Report every line below that has the string "Angeles" in it.

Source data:
○ ○ ○ ○

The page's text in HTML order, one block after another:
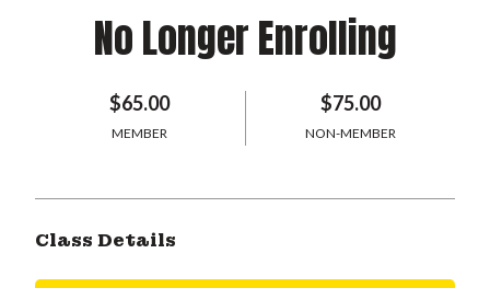
No Longer Enrolling
$65.00
MEMBER
$75.00
NON-MEMBER
Class Details
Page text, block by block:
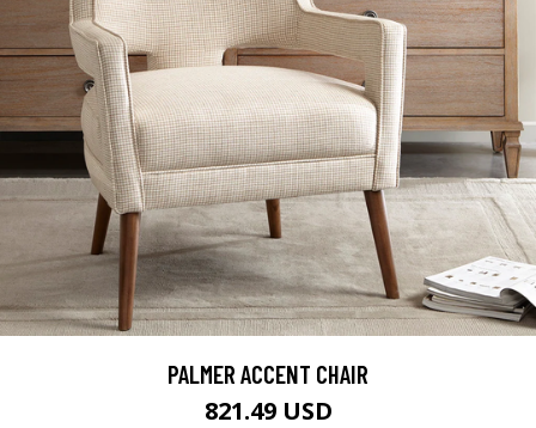
PALMER ACCENT CHAIR
821.49 USD
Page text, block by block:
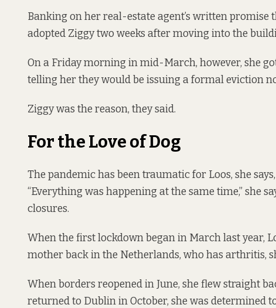
Banking on her real-estate agent’s written promise
adopted Ziggy two weeks after moving into the
On a Friday morning in mid-March, however, she
telling her they would be issuing a formal eviction
Ziggy was the reason, they said.
For the Love of Dog
The pandemic has been traumatic for Loos, she
“Everything was happening at the same time,” she
closures.
When the first lockdown began in March last year,
mother back in the Netherlands, who has arthritis,
When borders reopened in June, she flew straight
returned to Dublin in October, she was determined to
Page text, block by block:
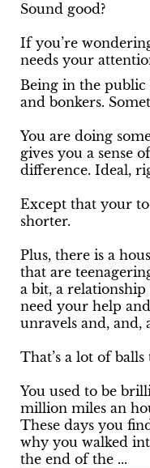
Sound good?
If you’re
needs your
Being in the
and bonkers.
You are doing
gives you a sense
difference. Ideal,
Except that your
shorter.
Plus, there is a
that are
a bit, a
need your help
unravels and, and,
That’s a lot of
You used to be
million miles an
These days you
why you walked
the end of the ...
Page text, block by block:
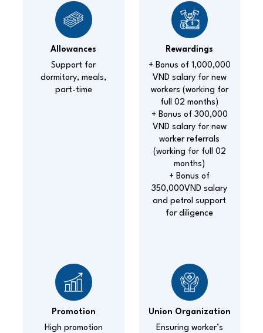
Allowances
Support for
dormitory, meals,
part-time
Rewardings
+ Bonus of 1,000,000
VND salary for new
workers (working for
full 02 months)
+ Bonus of 300,000
VND salary for new
worker referrals
(working for full 02
months)
+ Bonus of
350,000VND salary
and petrol support
for diligence
Promotion
High promotion
Union Organization
Ensuring worker’s
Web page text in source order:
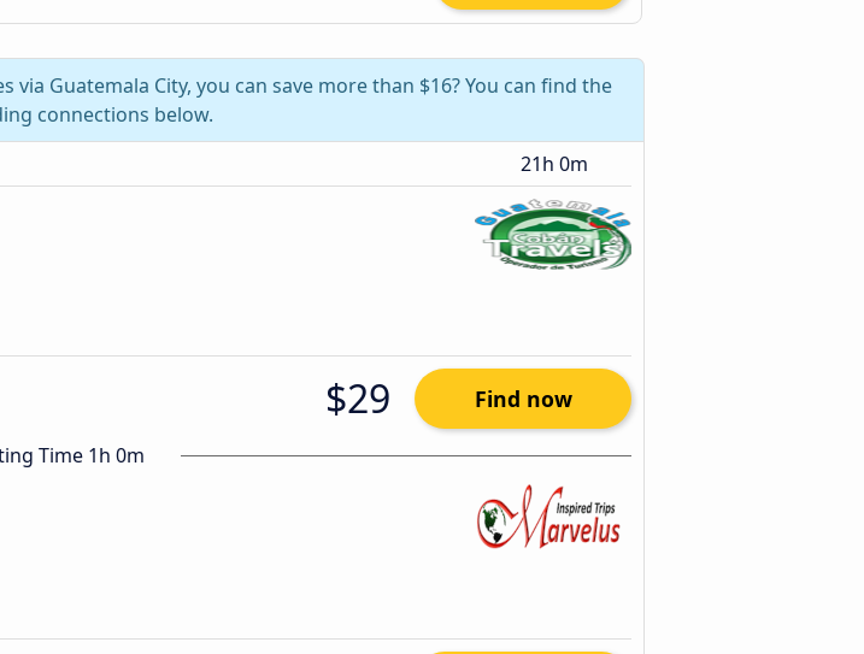
Guatemala City, you can save more than $16? You can find the
connections below.
21h 0m
$29 Find now
Time 1h 0m
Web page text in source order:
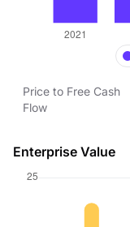
Price to Free Cash
Flow
Enterprise Value
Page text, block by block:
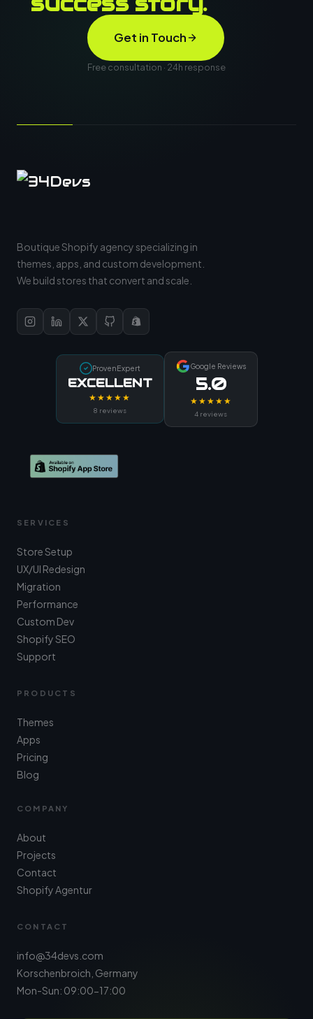
Get in Touch
Free consultation · 24h response
Boutique Shopify agency specializing in
themes, apps, and custom development.
We build stores that convert and scale.
ProvenExpert
EXCELLENT
★★★★★
8 reviews
Google Reviews
5.0
★★★★★
4 reviews
SERVICES
Store Setup
UX/UI Redesign
Migration
Performance
Custom Dev
Shopify SEO
Support
PRODUCTS
Themes
Apps
Pricing
Blog
COMPANY
About
Projects
Contact
Shopify Agentur
CONTACT
info@34devs.com
Korschenbroich, Germany
Mon-Sun: 09:00-17:00
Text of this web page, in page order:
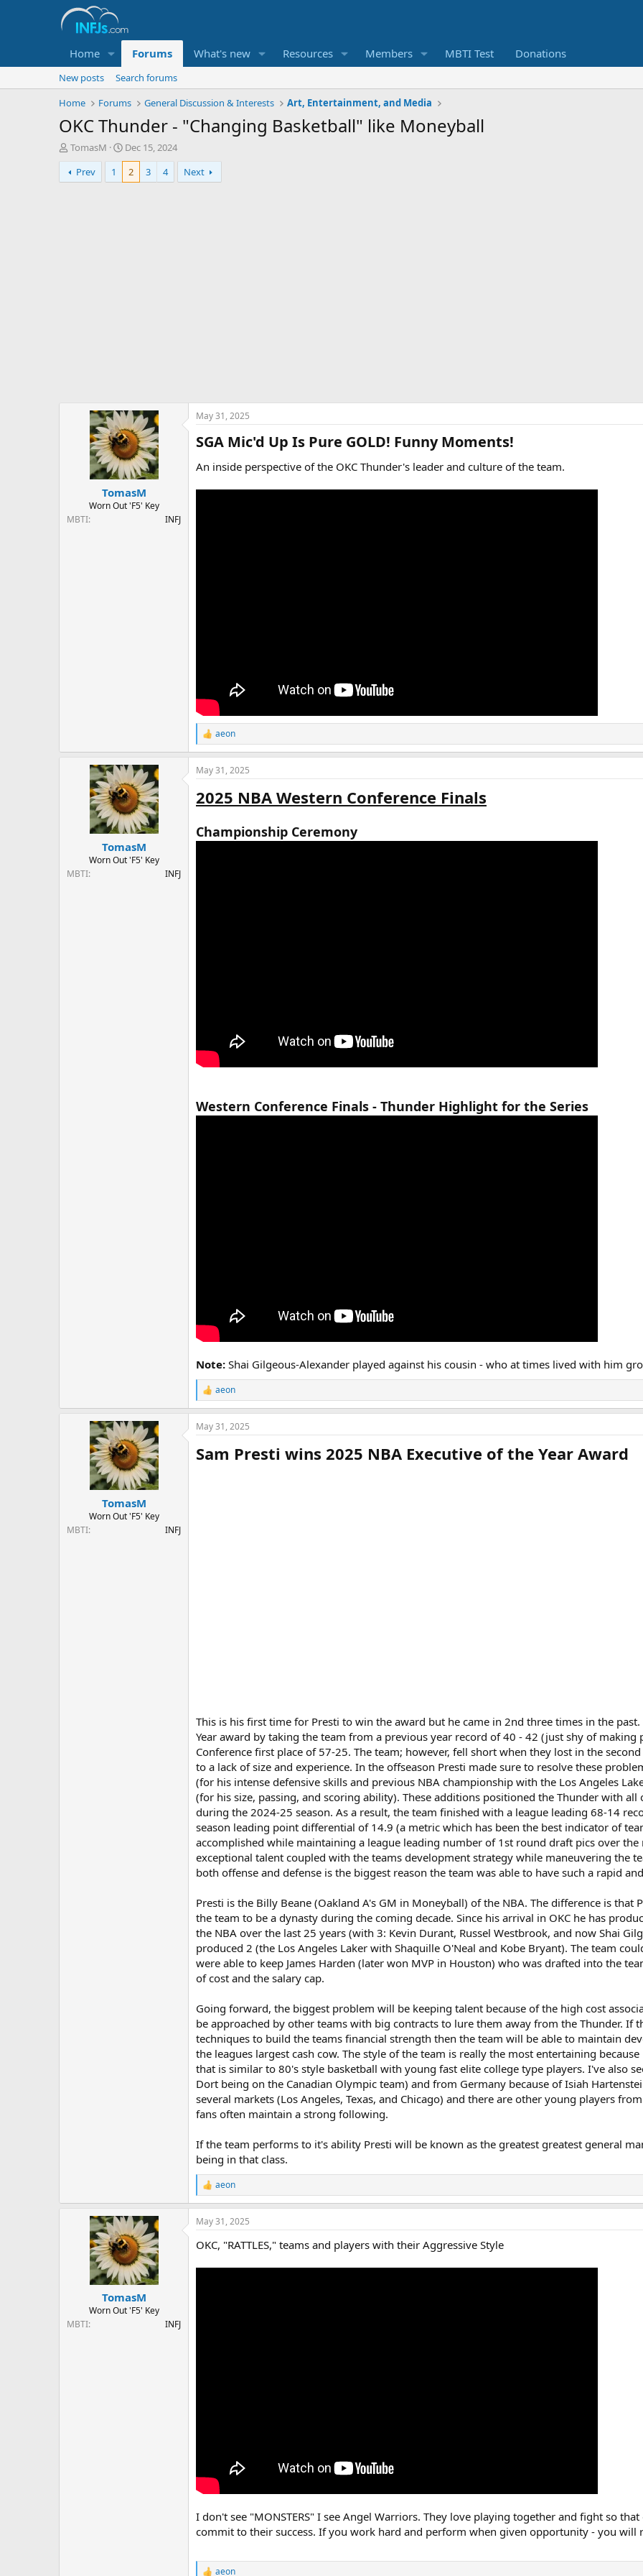
Home Forums What's new Resources Members MBTI Test Donations
New posts
Search forums
Home
Forums General Discussion & Interests Art, Entertainment, and Media
OKC Thunder - "Changing Basketball" like Moneyball
T
h
r
e
TomasM
S
t
a
r
Dec 15, 2024
Prev
1 2 3 4 Next
TomasM
Worn Out 'F5' Key
MBTI
INFJ
May 31, 2025
SGA Mic'd Up Is Pure GOLD! Funny Moments!​
An inside perspective of the OKC Thunder's leader and culture of the team.
R
e
a
c
i
o
s
:
aeon
TomasM
Worn Out 'F5' Key
MBTI
INFJ
May 31, 2025
2025 NBA Western Conference Finals
Championship Ceremony
Western Conference Finals - Thunder Highlight for the Series
Note: Shai Gilgeous-Alexander played against his cousin - who at times lived with him
R
e
a
c
i
o
aeon
TomasM
Worn Out 'F5' Key
MBTI
INFJ
May 31, 2025
Sam Presti wins 2025 NBA Executive of the Year Award
This is his first time for Presti to win the award but he came in 2nd three times in the
Year award by taking the team from a previous year record of 40 - 42 (just shy of
Conference first place of 57-25. The team; however, fell short when they lost in the
to a lack of size and experience. In the offseason Presti made sure to resolve these
(for his intense defensive skills and previous NBA championship with the Los Angeles
(for his size, passing, and scoring ability). These additions positioned the Thunder with
during the 2024-25 season. As a result, the team finished with a league leading 68-14
season leading point differential of 14.9 (a metric which has been the best indicator of
accomplished while maintaining a league leading number of 1st round draft pics over
exceptional talent coupled with the teams development strategy while maneuvering the
both offense and defense is the biggest reason the team was able to have such a rapid
Presti is the Billy Beane (Oakland A's GM in Moneyball) of the NBA. The difference is
the team to be a dynasty during the coming decade. Since his arrival in OKC he has
the NBA over the last 25 years (with 3: Kevin Durant, Russel Westbrook, and now Shai
produced 2 (the Los Angeles Laker with Shaquille O'Neal and Kobe Bryant). The team
were able to keep James Harden (later won MVP in Houston) who was drafted into the
of cost and the salary cap.
Going forward, the biggest problem will be keeping talent because of the high cost
be approached by other teams with big contracts to lure them away from the Thunder. If
techniques to build the teams financial strength then the team will be able to maintain
the leagues largest cash cow. The style of the team is really the most entertaining
that is similar to 80's style basketball with young fast elite college type players. I've also
Dort being on the Canadian Olympic team) and from Germany because of Isiah
several markets (Los Angeles, Texas, and Chicago) and there are other young players
fans often maintain a strong following.
If the team performs to it's ability Presti will be known as the greatest greatest general
being in that class.
R
e
a
c
i
n
aeon
TomasM
Worn Out 'F5' Key
MBTI
INFJ
May 31, 2025
OKC, "RATTLES," teams and players with their Aggressive Style
I don't see "MONSTERS" I see Angel Warriors. They love playing together and fight so
commit to their success. If you work hard and perform when given opportunity - you will
aeon

○ ○ ○ ○

#### SOLUTION FOR THIS EXERCISE
(for his intense defensive skills and previous NBA championship with the Los Angeles
produced 2 (the Los Angeles Laker with Shaquille O'Neal and Kobe Bryant). The team
several markets (Los Angeles, Texas, and Chicago) and there are other young players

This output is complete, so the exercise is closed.